What options have you come up with so far?

Up to now we increased the backup interval.

Post by Christopher Barry
What do you think you'll end up doing to solve this problem?

I am unsure. At the moment I see theses solutions:

- Wrapping the filesystem with an overlay-filesystem which logs all changed files. Use this as include-list for
rsnapshot

- Moving the data to a storage and mount it with a tool like s3fs.

- Use a filesystem which can output all changed files.

Regards,
Thomas Güttler

--
Thomas Guettler http://www.thomas-guettler.de/

------------------------------------------------------------------------------

Oliver Peter

2016-08-02 19:47:33 UTC

Post by Christopher Barry
...
What do you think you'll end up doing to solve this problem?
- Wrapping the filesystem with an overlay-filesystem which logs all changed files.

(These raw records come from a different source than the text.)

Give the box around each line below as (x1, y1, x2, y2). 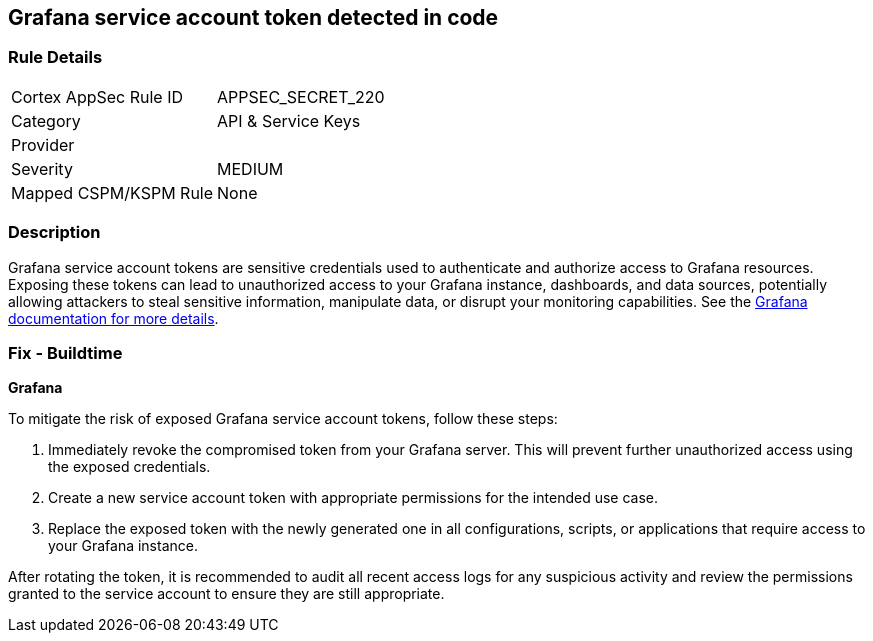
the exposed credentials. (48, 458, 211, 476)
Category (11, 110, 81, 131)
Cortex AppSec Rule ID (11, 86, 184, 107)
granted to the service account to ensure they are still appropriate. (8, 585, 445, 603)
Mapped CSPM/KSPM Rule (11, 182, 214, 203)
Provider (11, 134, 75, 155)
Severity (11, 158, 73, 179)
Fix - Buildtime (8, 342, 123, 363)
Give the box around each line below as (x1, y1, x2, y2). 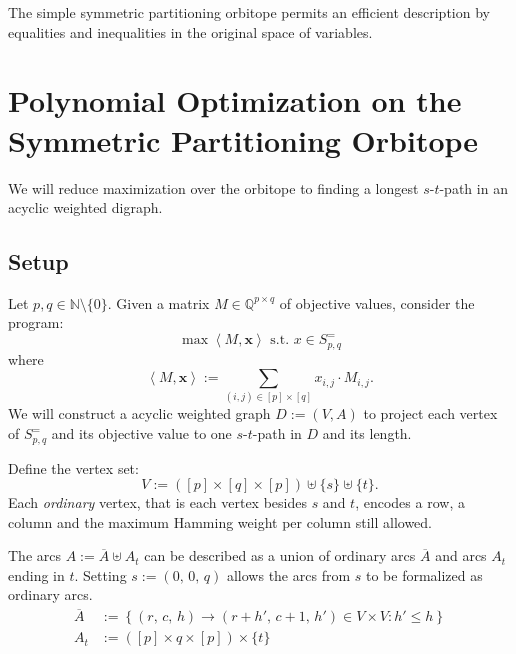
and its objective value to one (51, 423, 232, 444)
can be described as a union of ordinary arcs (144, 545, 416, 566)
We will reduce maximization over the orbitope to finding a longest (8, 177, 419, 198)
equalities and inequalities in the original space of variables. (8, 21, 373, 42)
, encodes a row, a (355, 492, 465, 513)
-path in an (439, 177, 508, 198)
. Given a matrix (107, 292, 210, 313)
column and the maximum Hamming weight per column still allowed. (8, 511, 432, 532)
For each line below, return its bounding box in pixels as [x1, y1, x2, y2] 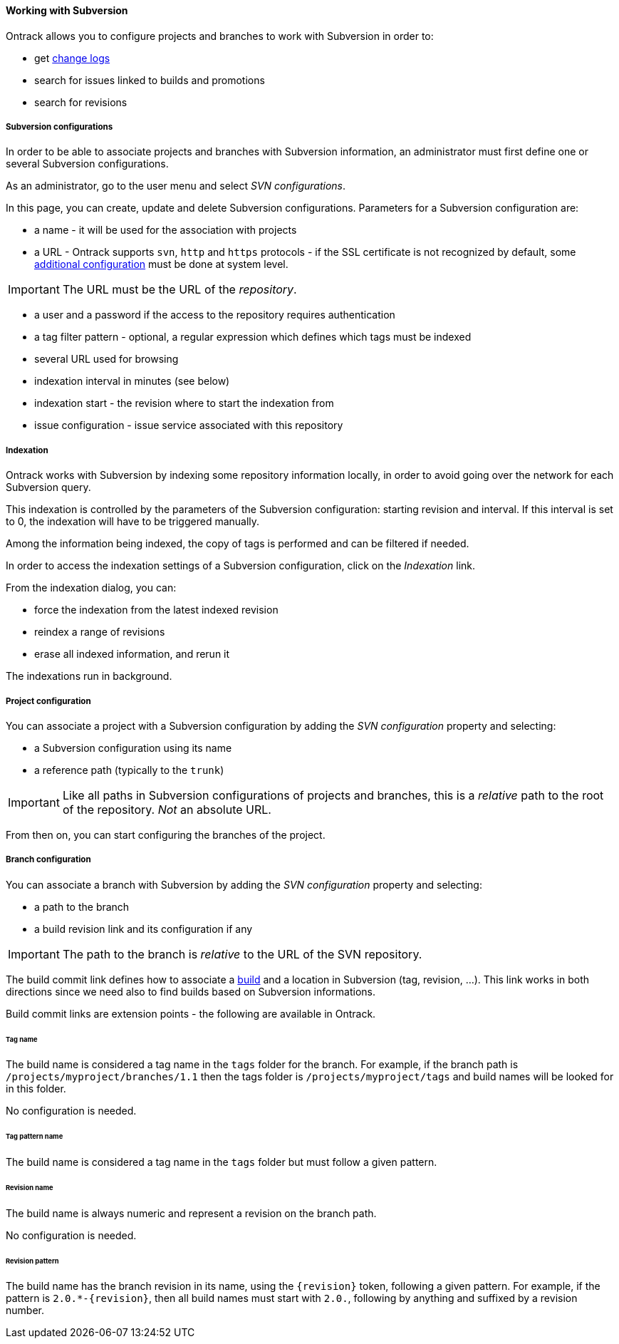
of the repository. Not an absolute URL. [62, 802, 271, 817]
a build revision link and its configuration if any [34, 922, 253, 935]
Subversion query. [6, 481, 91, 494]
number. [6, 1304, 44, 1317]
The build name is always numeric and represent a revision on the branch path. [6, 1206, 377, 1219]
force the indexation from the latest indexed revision [34, 604, 279, 616]
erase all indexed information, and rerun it [34, 648, 230, 661]
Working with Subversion [6, 4, 128, 16]
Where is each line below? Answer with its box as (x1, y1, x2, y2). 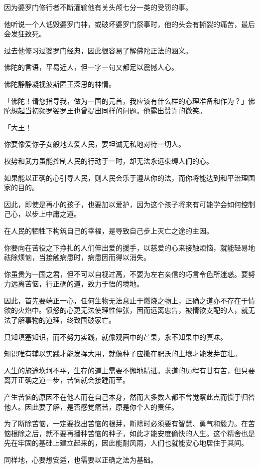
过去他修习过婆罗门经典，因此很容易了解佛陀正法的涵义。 (4, 45, 192, 55)
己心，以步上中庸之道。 (4, 209, 81, 219)
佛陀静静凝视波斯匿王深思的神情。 (4, 78, 116, 89)
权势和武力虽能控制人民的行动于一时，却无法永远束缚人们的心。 (4, 155, 213, 166)
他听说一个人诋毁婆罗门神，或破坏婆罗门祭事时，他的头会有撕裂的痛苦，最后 (4, 18, 255, 29)
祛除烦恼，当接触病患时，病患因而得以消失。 (4, 252, 150, 262)
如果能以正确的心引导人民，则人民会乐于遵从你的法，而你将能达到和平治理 (4, 172, 248, 183)
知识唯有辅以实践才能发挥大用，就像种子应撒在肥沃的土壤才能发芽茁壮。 (4, 348, 241, 359)
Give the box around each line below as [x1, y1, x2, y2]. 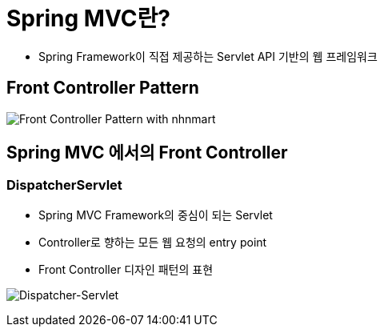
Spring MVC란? [6, 5, 170, 32]
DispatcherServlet [6, 177, 122, 194]
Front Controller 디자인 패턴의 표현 [38, 262, 214, 276]
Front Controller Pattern [6, 78, 199, 98]
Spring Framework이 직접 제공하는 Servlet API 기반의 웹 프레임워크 [38, 49, 378, 63]
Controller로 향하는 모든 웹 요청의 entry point [38, 235, 267, 249]
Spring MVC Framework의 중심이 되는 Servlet [38, 207, 273, 222]
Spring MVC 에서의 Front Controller [6, 142, 288, 163]
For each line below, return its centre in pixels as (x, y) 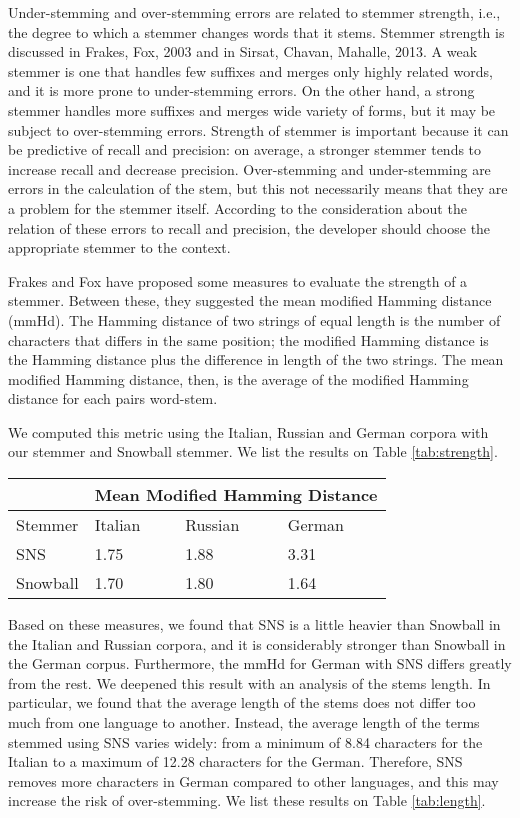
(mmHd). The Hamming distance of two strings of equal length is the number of (254, 319)
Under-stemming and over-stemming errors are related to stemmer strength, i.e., (254, 12)
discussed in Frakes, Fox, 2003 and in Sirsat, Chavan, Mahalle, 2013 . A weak (243, 51)
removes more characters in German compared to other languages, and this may (253, 780)
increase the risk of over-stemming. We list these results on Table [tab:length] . (247, 800)
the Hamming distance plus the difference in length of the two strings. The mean (256, 359)
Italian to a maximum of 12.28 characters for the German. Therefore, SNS (235, 761)
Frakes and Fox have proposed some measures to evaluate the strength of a (238, 280)
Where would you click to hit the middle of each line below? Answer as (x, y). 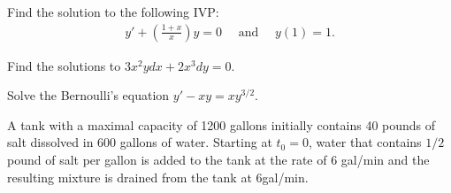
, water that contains (365, 142)
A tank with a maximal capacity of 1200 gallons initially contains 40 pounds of (222, 124)
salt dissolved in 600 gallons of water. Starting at (140, 142)
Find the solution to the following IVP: (113, 12)
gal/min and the (385, 159)
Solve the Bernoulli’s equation (88, 95)
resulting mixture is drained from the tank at (130, 177)
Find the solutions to (64, 65)
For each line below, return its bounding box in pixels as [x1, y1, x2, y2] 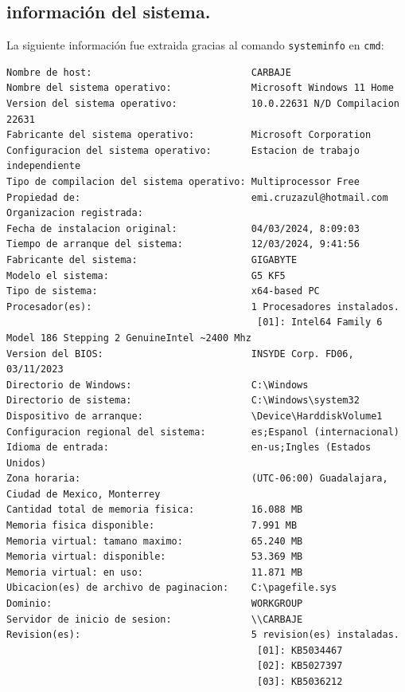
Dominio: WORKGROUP [6, 598, 303, 610]
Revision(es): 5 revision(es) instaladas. [6, 629, 399, 641]
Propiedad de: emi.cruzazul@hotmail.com [6, 191, 388, 203]
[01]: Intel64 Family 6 [257, 317, 383, 328]
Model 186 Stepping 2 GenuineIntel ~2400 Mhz [6, 332, 251, 344]
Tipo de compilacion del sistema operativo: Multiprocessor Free [6, 176, 360, 188]
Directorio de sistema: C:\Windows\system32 [6, 395, 360, 407]
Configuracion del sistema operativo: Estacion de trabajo [6, 144, 360, 156]
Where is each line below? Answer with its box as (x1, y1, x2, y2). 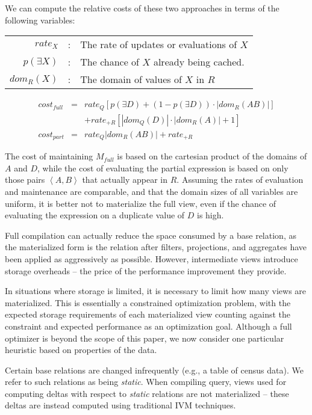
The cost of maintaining (5, 150, 93, 162)
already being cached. (153, 55, 245, 69)
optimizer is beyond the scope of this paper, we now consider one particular (5, 331, 284, 344)
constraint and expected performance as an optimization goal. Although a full (5, 319, 292, 332)
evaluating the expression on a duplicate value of (5, 209, 185, 221)
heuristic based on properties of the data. (5, 343, 157, 356)
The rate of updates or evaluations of (80, 37, 237, 52)
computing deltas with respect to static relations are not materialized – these (5, 387, 289, 399)
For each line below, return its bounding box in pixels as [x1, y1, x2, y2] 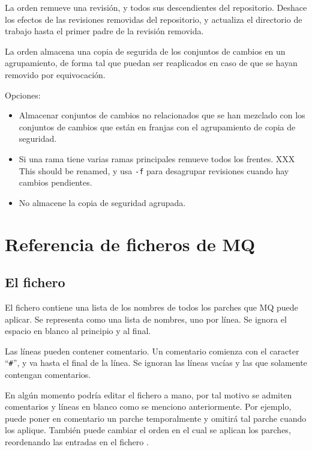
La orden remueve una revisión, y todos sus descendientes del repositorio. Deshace [5, 1, 307, 13]
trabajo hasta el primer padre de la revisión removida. [5, 25, 204, 37]
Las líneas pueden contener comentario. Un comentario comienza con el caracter [5, 344, 299, 357]
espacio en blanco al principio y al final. [5, 324, 151, 337]
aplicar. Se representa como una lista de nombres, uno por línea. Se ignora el [5, 312, 287, 325]
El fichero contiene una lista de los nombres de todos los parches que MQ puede [5, 300, 298, 313]
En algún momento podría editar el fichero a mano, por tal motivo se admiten [5, 388, 292, 401]
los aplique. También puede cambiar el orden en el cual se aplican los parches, [5, 424, 291, 436]
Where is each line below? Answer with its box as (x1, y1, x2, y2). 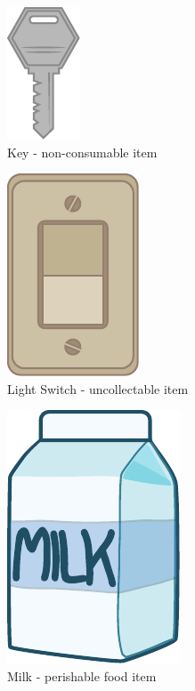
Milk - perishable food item (7, 666, 157, 685)
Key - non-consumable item (7, 142, 158, 161)
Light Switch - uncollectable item (7, 379, 189, 398)
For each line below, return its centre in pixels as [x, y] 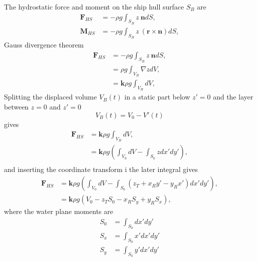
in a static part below [157, 97]
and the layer [233, 97]
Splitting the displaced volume [50, 97]
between [16, 106]
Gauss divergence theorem [44, 45]
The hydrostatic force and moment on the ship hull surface [94, 6]
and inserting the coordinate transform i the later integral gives [101, 169]
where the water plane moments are [59, 211]

Use this as include-list for
rsnapshot

Or use ZFS, do filesystem based snapshots and transfer the incrementel
changes to a remote site (zfs send | zfs receive).

Post by Christopher Barry
- Moving the data to a storage and mount it with a tool like s3fs.

Or use ZFS and enjoy other benefits like transparent compression and
checksumming.

Post by Christopher Barry
- Use a filesystem which can output all changed files.

Or use ZFS and...

I might sound like a sales drone and/or a one trick pony but all of the
stuff you said sound over engineered and bury much potential to fail
sooner or later.
ZFS is the most pragmatic and easy to go solution I can think of.

--
Oliver PETER ***@gfuzz.de 0x456D688F

------------------------------------------------------------------------------

Thomas Güttler

2016-08-03 07:49:50 UTC

Or use ZFS, do filesystem based snapshots and transfer the incrementel
changes to a remote site (zfs send | zfs receive).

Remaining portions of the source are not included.